*** Opening Records shown ***
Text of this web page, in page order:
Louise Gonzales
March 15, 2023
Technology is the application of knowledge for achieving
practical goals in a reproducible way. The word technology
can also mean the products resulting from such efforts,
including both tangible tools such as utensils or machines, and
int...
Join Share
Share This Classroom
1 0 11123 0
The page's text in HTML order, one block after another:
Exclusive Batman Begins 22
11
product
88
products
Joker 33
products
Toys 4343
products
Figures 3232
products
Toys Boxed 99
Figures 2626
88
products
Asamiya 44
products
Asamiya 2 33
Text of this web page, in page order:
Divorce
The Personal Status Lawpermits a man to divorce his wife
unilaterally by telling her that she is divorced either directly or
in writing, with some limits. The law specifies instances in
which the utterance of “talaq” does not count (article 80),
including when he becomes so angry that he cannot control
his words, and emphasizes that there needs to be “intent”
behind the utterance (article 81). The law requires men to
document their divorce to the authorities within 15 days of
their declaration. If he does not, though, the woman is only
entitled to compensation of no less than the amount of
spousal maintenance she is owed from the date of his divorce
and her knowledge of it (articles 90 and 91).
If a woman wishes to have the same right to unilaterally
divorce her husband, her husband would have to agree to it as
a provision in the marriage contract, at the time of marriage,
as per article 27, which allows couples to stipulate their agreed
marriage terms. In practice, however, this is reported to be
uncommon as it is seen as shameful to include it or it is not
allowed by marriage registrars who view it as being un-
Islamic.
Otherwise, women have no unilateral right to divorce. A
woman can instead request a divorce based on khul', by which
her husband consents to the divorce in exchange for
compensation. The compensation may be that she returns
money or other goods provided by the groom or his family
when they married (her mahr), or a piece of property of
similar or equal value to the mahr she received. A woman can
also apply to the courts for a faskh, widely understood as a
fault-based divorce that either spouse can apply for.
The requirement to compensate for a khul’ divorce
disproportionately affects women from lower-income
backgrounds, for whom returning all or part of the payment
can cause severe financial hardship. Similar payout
*** Closing Records shown ***
*** Opening Records shown ***
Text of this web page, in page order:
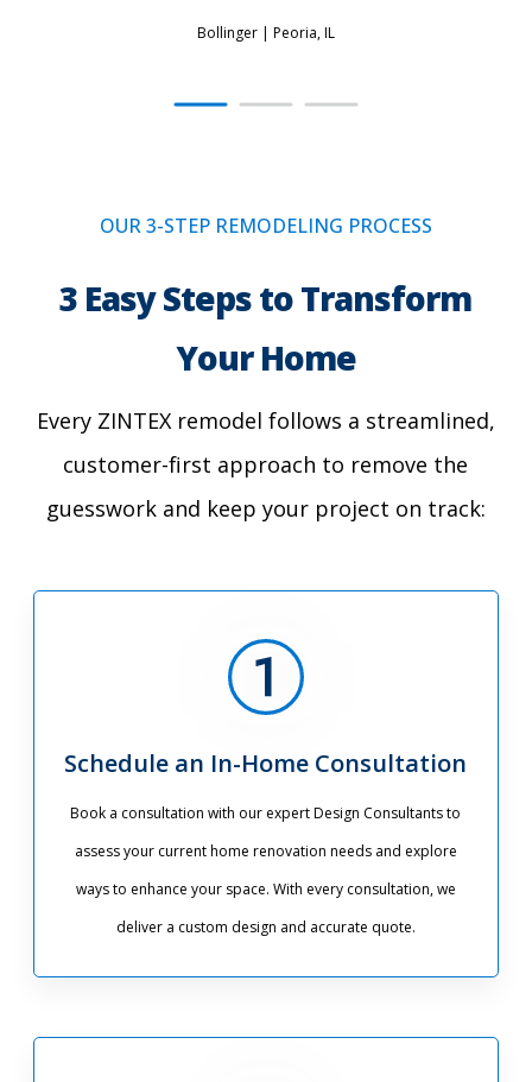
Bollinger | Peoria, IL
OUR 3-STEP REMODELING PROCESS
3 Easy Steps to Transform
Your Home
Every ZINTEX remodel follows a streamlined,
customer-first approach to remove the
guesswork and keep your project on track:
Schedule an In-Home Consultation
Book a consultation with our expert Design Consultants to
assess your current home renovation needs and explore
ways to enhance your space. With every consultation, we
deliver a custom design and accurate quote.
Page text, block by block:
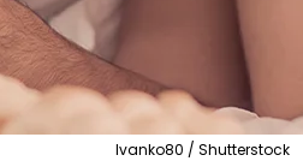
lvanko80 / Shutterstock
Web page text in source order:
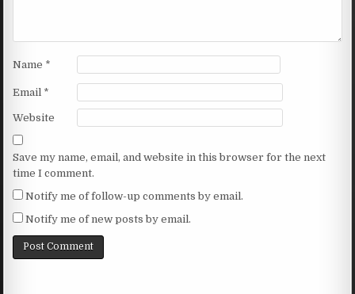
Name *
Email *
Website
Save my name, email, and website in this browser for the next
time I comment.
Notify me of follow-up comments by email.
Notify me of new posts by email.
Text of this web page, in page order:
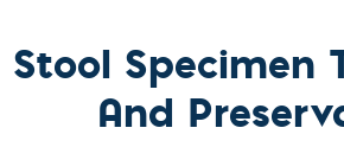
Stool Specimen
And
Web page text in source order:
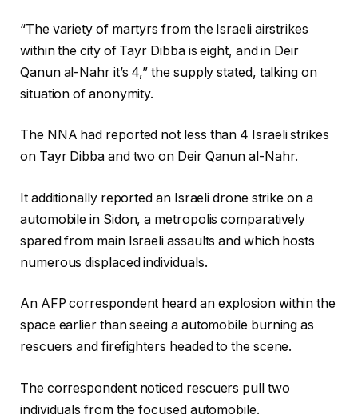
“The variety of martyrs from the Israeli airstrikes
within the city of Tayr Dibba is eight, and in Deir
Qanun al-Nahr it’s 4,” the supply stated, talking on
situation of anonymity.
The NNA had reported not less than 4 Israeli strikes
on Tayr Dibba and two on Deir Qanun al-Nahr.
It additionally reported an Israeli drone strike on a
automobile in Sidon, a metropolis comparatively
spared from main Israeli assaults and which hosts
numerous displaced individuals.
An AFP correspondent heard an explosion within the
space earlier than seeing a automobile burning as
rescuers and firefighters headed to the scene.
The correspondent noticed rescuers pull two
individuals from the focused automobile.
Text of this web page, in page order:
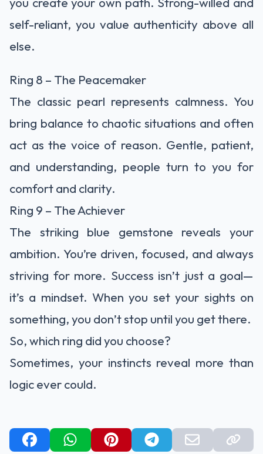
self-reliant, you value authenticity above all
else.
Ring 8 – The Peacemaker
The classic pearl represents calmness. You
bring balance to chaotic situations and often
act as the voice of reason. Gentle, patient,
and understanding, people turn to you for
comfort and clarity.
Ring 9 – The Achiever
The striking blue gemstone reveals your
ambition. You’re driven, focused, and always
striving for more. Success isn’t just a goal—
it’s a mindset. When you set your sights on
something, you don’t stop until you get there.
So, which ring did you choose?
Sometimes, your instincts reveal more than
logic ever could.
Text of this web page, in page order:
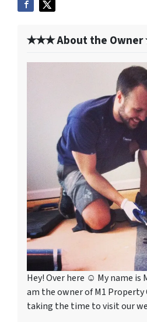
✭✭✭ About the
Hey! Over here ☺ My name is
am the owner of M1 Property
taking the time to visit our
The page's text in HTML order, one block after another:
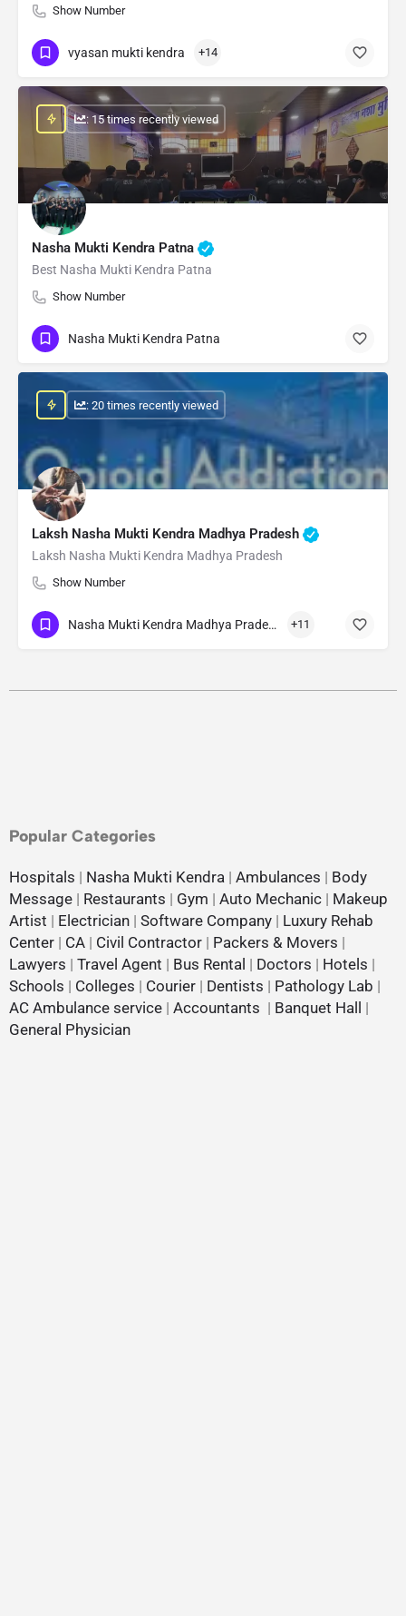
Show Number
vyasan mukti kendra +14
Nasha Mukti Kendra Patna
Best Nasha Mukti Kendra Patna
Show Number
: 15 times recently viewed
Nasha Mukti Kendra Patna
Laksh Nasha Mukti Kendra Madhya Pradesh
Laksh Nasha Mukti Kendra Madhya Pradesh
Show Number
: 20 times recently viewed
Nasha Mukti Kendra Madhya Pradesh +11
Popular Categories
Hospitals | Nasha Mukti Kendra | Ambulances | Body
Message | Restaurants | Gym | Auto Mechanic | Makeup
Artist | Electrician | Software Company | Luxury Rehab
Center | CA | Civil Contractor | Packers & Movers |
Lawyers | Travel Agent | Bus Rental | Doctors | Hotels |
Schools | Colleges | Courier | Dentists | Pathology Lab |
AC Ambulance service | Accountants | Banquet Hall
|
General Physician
*** Closing Records shown ***
■ Directions ■
Within the listing above, extract exactly the lines from the line with "Lawyers | Travel" to the line with "General Physician", the two named lines included, and no others.

■ Reply ■
Lawyers | Travel Agent | Bus Rental | Doctors | Hotels |
Schools | Colleges | Courier | Dentists | Pathology Lab |
AC Ambulance service | Accountants | Banquet Hall
|
General Physician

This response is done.